〇しそ油
シソ科のシソ(紫蘇)やエゴマ(荏胡麻)の種子から採られる油脂で、エゴマの油脂はえ油(荏油)と呼ばれる。個の油脂が近年脚光を浴びる理由は、他の植物油ではアマニ油以外にはほとんど含まれないα-リノレン酸が主体(含有量約70%)だからである。α-リノレン酸はn-3系の多価不飽和脂肪酸で、 ヒトの体内では合成されないため食品から摂取しなければならない必須脂肪酸である。体内ではEPAやDHAに退社されるので、これらの機能も合わせ持っている。この脂肪酸の高揚が明らかにされたことから、第2の健康油として健康食品業界の寵児となった。

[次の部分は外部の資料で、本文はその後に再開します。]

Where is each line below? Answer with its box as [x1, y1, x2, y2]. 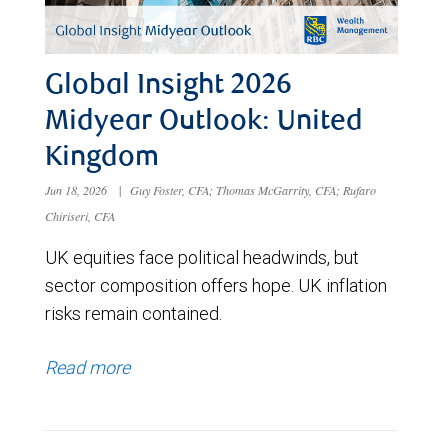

α-リノレン酸の注目度が高まる中で、その独自の効果も次第に明らかにされてきた。例えば、乳ガンの抑制効果に関してはアメリカのE・キャメロン(カリフォルニア州ガン予防研究所)、米倉郁美・佐藤彰夫(山梨大学)、長澤弘(明治大学)らが、また大腸ガンについては成澤富雄(秋田大学)、広瀬雅雄(名古屋市立大学)らが有効性を解明している。また、体液性免疫を司る生理活性物質のロイコトリエンがリノール酸から代謝された場合よりも、α-リノレン酸から代謝される場合の方が、数十分の一も作用が穏やかで、アレルギーによる炎症反応に対し抑制的に働くことを奥山治美(名古屋市立大学)らが報告している。このほか、血圧の上昇を抑え、血小板凝集を抑制して脳梗塞や心筋梗塞を予防するという報告もある。